Recorded data:
= = = =

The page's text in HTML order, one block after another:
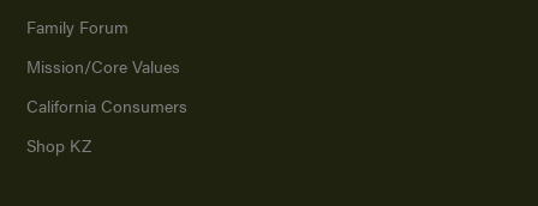
Family Forum
Mission/Core Values
California Consumers
Shop KZ
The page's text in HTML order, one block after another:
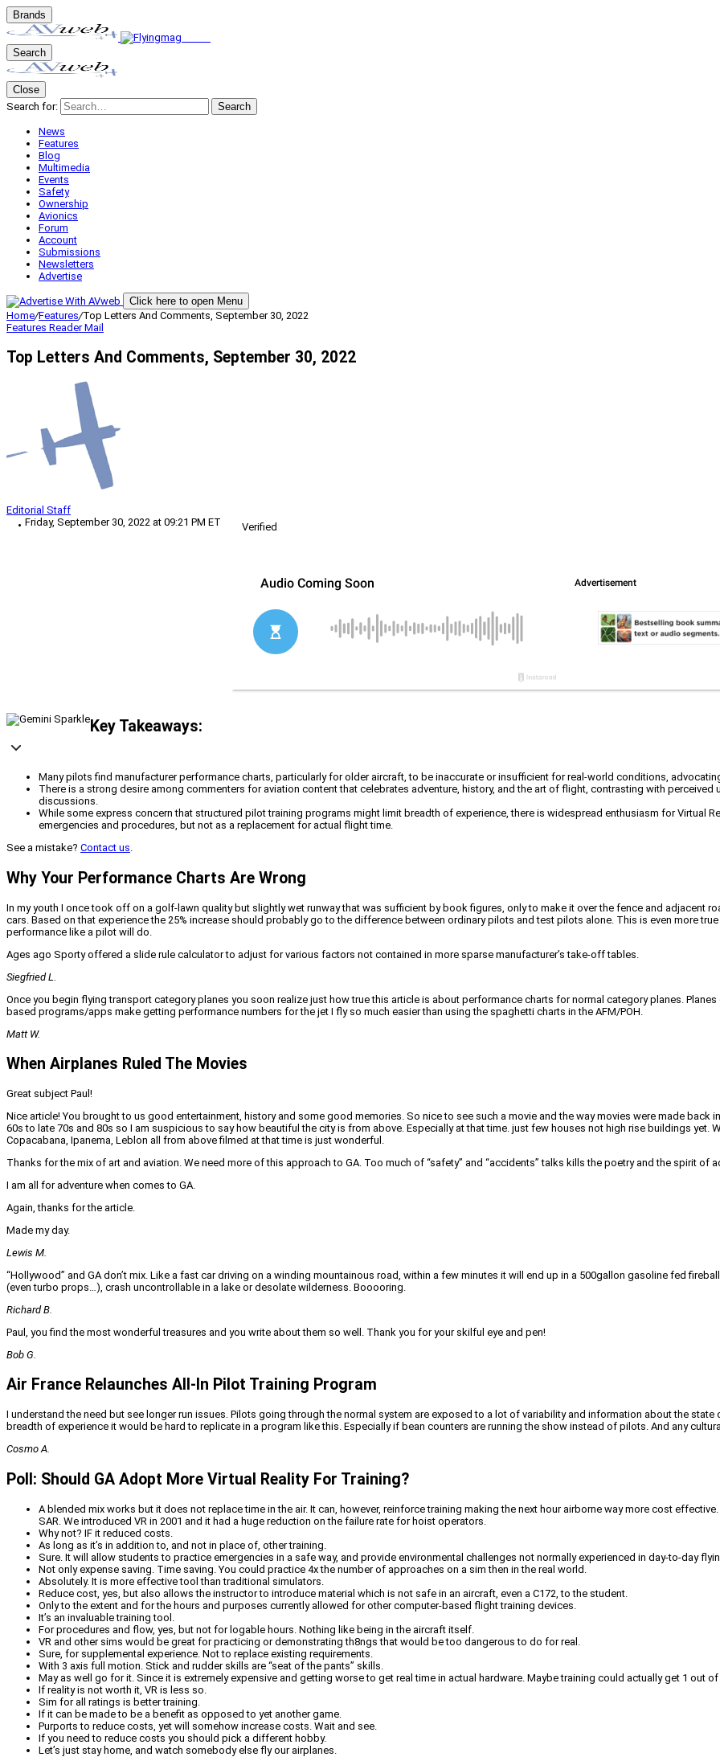
Brands
Search
Close
Search for:
Search
News
Features
Blog
Multimedia
Events
Safety
Ownership
Avionics
Forum
Account
Submissions
Newsletters
Advertise
Click here to open Menu
Home/Features/Top Letters And Comments, September 30, 2022
Features Reader Mail
Top Letters And Comments, September 30, 2022
Editorial Staff
Friday, September 30, 2022 at 09:21 PM ET
Verified
Key Takeaways:
Many pilots find manufacturer performance charts, particularly for older aircraft, to be inaccurate or insufficient for real-world conditions,
There is a strong desire among commenters for aviation content that celebrates adventure, history, and the art of flight, contrasting with
discussions.
While some express concern that structured pilot training programs might limit breadth of experience, there is widespread enthusiasm for Virtual
emergencies and procedures, but not as a replacement for actual flight time.
See a mistake? Contact us.
Why Your Performance Charts Are Wrong
In my youth I once took off on a golf-lawn quality but slightly wet runway that was sufficient by book figures, only to make it over the fence and adjacent
cars. Based on that experience the 25% increase should probably go to the difference between ordinary pilots and test pilots alone. This is even more
performance like a pilot will do.
Ages ago Sporty offered a slide rule calculator to adjust for various factors not contained in more sparse manufacturer’s take-off tables.
Siegfried L.
Once you begin flying transport category planes you soon realize just how true this article is about performance charts for normal category planes.
based programs/apps make getting performance numbers for the jet I fly so much easier than using the spaghetti charts in the AFM/POH.
Matt W.
When Airplanes Ruled The Movies
Great subject Paul!
Nice article! You brought to us good entertainment, history and some good memories. So nice to see such a movie and the way movies were made back
60s to late 70s and 80s so I am suspicious to say how beautiful the city is from above. Especially at that time. just few houses not high rise buildings yet.
Copacabana, Ipanema, Leblon all from above filmed at that time is just wonderful.
Thanks for the mix of art and aviation. We need more of this approach to GA. Too much of “safety” and “accidents” talks kills the poetry and the spirit of
I am all for adventure when comes to GA.
Again, thanks for the article.
Made my day.
Lewis M.
“Hollywood” and GA don’t mix. Like a fast car driving on a winding mountainous road, within a few minutes it will end up in a 500gallon gasoline fed
(even turbo props…), crash uncontrollable in a lake or desolate wilderness. Booooring.
Richard B.
Paul, you find the most wonderful treasures and you write about them so well. Thank you for your skilful eye and pen!
Bob G.
Air France Relaunches All-In Pilot Training Program
I understand the need but see longer run issues. Pilots going through the normal system are exposed to a lot of variability and information about the
breadth of experience it would be hard to replicate in a program like this. Especially if bean counters are running the show instead of pilots. And any
Cosmo A.
Poll: Should GA Adopt More Virtual Reality For Training?
A blended mix works but it does not replace time in the air. It can, however, reinforce training making the next hour airborne way more cost
SAR. We introduced VR in 2001 and it had a huge reduction on the failure rate for hoist operators.
Why not? IF it reduced costs.
As long as it’s in addition to, and not in place of, other training.
Sure. It will allow students to practice emergencies in a safe way, and provide environmental challenges not normally experienced in day-to-day
Not only expense saving. Time saving. You could practice 4x the number of approaches on a sim then in the real world.
Absolutely. It is more effective tool than traditional simulators.
Reduce cost, yes, but also allows the instructor to introduce material which is not safe in an aircraft, even a C172, to the student.
Only to the extent and for the hours and purposes currently allowed for other computer-based flight training devices.
It’s an invaluable training tool.
For procedures and flow, yes, but not for logable hours. Nothing like being in the aircraft itself.
VR and other sims would be great for practicing or demonstrating th8ngs that would be too dangerous to do for real.
Sure, for supplemental experience. Not to replace existing requirements.
With 3 axis full motion. Stick and rudder skills are “seat of the pants” skills.
May as well go for it. Since it is extremely expensive and getting worse to get real time in actual hardware. Maybe training could actually get 1 out
If reality is not worth it, VR is less so.
Sim for all ratings is better training.
If it can be made to be a benefit as opposed to yet another game.
Purports to reduce costs, yet will somehow increase costs. Wait and see.
If you need to reduce costs you should pick a different hobby.
Let’s just stay home, and watch somebody else fly our airplanes.
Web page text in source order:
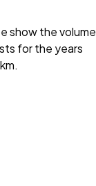
show the volume
for the years
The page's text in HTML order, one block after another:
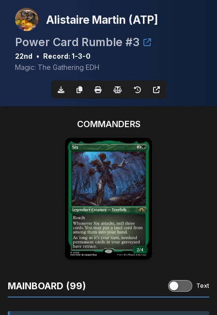
Alistaire Martin (ATP]
Power Card Rumble #3
22nd • Record: 1-3-0
Magic: The Gathering EDH
COMMANDERS
MAINBOARD (99) Text
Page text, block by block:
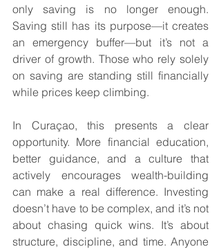
only saving is no longer enough.
Saving still has its purpose—it creates
an emergency buffer—but it’s not a
driver of growth. Those who rely solely
on saving are standing still financially
while prices keep climbing.
In Curaçao, this presents a clear
opportunity. More financial education,
better guidance, and a culture that
actively encourages wealth-building
can make a real difference. Investing
doesn’t have to be complex, and it’s not
about chasing quick wins. It’s about
structure, discipline, and time. Anyone
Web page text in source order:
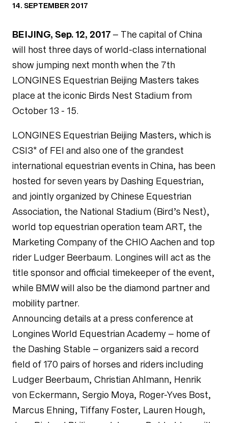
14. SEPTEMBER 2017
BEIJING, Sep. 12, 2017 – The capital of China
will host three days of world-class international
show jumping next month when the 7th
LONGINES Equestrian Beijing Masters takes
place at the iconic Birds Nest Stadium from
October 13 - 15.
LONGINES Equestrian Beijing Masters, which is
CSI3* of FEI and also one of the grandest
international equestrian events in China, has been
hosted for seven years by Dashing Equestrian,
and jointly organized by Chinese Equestrian
Association, the National Stadium (Bird’s Nest),
world top equestrian operation team ART, the
Marketing Company of the CHIO Aachen and top
rider Ludger Beerbaum. Longines will act as the
title sponsor and official timekeeper of the event,
while BMW will also be the diamond partner and
mobility partner.
Announcing details at a press conference at
Longines World Equestrian Academy – home of
the Dashing Stable – organizers said a record
field of 170 pairs of horses and riders including
Ludger Beerbaum, Christian Ahlmann, Henrik
von Eckermann, Sergio Moya, Roger-Yves Bost,
Marcus Ehning, Tiffany Foster, Lauren Hough,
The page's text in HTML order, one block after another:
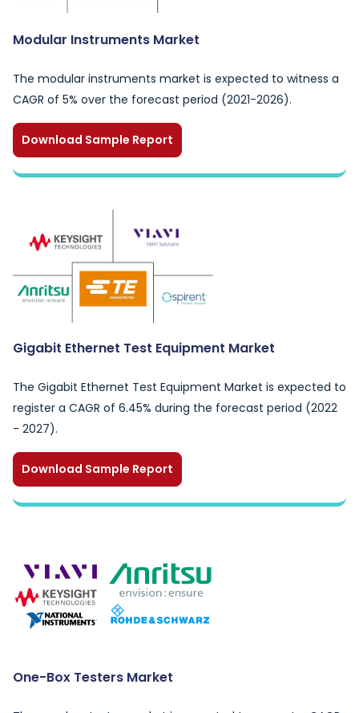
Modular Instruments Market
The modular instruments market is expected to witness a
CAGR of 5% over the forecast period (2021-2026).
Download Sample Report
Gigabit Ethernet Test Equipment Market
The Gigabit Ethernet Test Equipment Market is expected to
register a CAGR of 6.45% during the forecast period (2022
- 2027).
Download Sample Report
One-Box Testers Market
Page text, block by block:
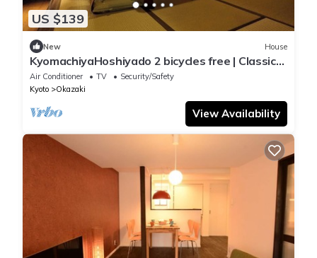
US $139
New House
KyomachiyaHoshiyado 2 bicycles free | Classic
a/Kyoto Kyōto
Air Conditioner TV
Security/Safety
Kyoto
Okazaki
View Availability
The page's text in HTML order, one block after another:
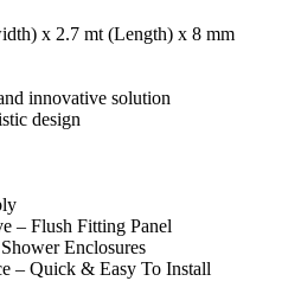
x 2.7 mt (Length) x 8 mm
innovative solution
design
– Flush Fitting Panel
Enclosures
– Quick & Easy To Install
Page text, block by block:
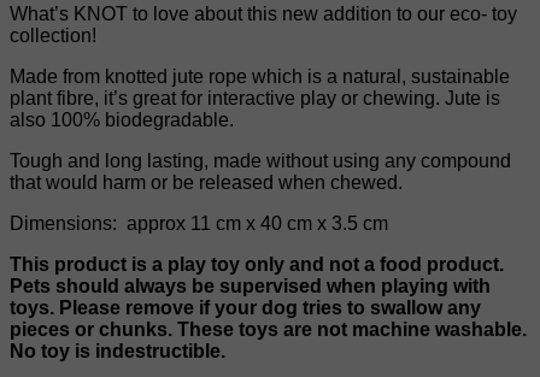
What’s KNOT to love about this new addition to our eco- toy
collection!
Made from knotted jute rope which is a natural, sustainable
plant fibre, it’s great for interactive play or chewing. Jute is
also 100% biodegradable.
Tough and long lasting, made without using any compound
that would harm or be released when chewed.
Dimensions: approx 11 cm x 40 cm x 3.5 cm
This product is a play toy only and not a food product.
Pets should always be supervised when playing with
toys. Please remove if your dog tries to swallow any
pieces or chunks. These toys are not machine washable.
No toy is indestructible.
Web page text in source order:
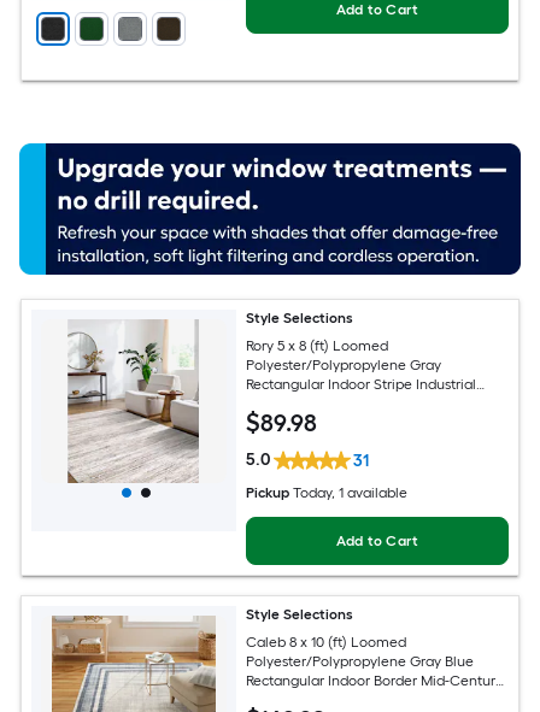
Add to Cart
Style Selections
Rory 5 x 8 (ft) Loomed
Polyester/Polypropylene Gray
Rectangular Indoor Stripe Industrial
$89.98
5.0 31
Pickup Today, 1 available
Add to Cart
Style Selections
Caleb 8 x 10 (ft) Loomed
Polyester/Polypropylene Gray Blue
Rectangular Indoor Border Mid-Century

= = = =

#### Work to be completed
Leave the pictures out, and transcribe exactly the lines above starting at the one that contains "Reduce cost, yes, but" and ending at the one that contains "will host three".

#### Solution for this task
Reduce cost, yes, but also allows the instructor to introduce material which is not safe in an aircraft, even a C172, to the student.
Only to the extent and for the hours and purposes currently allowed for other computer-based flight training devices.
It’s an invaluable training tool.
For procedures and flow, yes, but not for logable hours. Nothing like being in the aircraft itself.
VR and other sims would be great for practicing or demonstrating th8ngs that would be too dangerous to do for real.
Sure, for supplemental experience. Not to replace existing requirements.
With 3 axis full motion. Stick and rudder skills are “seat of the pants” skills.
May as well go for it. Since it is extremely expensive and getting worse to get real time in actual hardware. Maybe training could actually get 1 out
If reality is not worth it, VR is less so.
Sim for all ratings is better training.
If it can be made to be a benefit as opposed to yet another game.
Purports to reduce costs, yet will somehow increase costs. Wait and see.
If you need to reduce costs you should pick a different hobby.
Let’s just stay home, and watch somebody else fly our airplanes.
Web page text in source order:
show the volume
for the years
The page's text in HTML order, one block after another:
Alistaire Martin (ATP]
Power Card Rumble #3
22nd • Record: 1-3-0
Magic: The Gathering EDH
COMMANDERS
MAINBOARD (99) Text
Page text, block by block:
only saving is no longer enough.
Saving still has its purpose—it creates
an emergency buffer—but it’s not a
driver of growth. Those who rely solely
on saving are standing still financially
while prices keep climbing.
In Curaçao, this presents a clear
opportunity. More financial education,
better guidance, and a culture that
actively encourages wealth-building
can make a real difference. Investing
doesn’t have to be complex, and it’s not
about chasing quick wins. It’s about
structure, discipline, and time. Anyone
Web page text in source order:
14. SEPTEMBER 2017
BEIJING, Sep. 12, 2017 – The capital of China
will host three days of world-class international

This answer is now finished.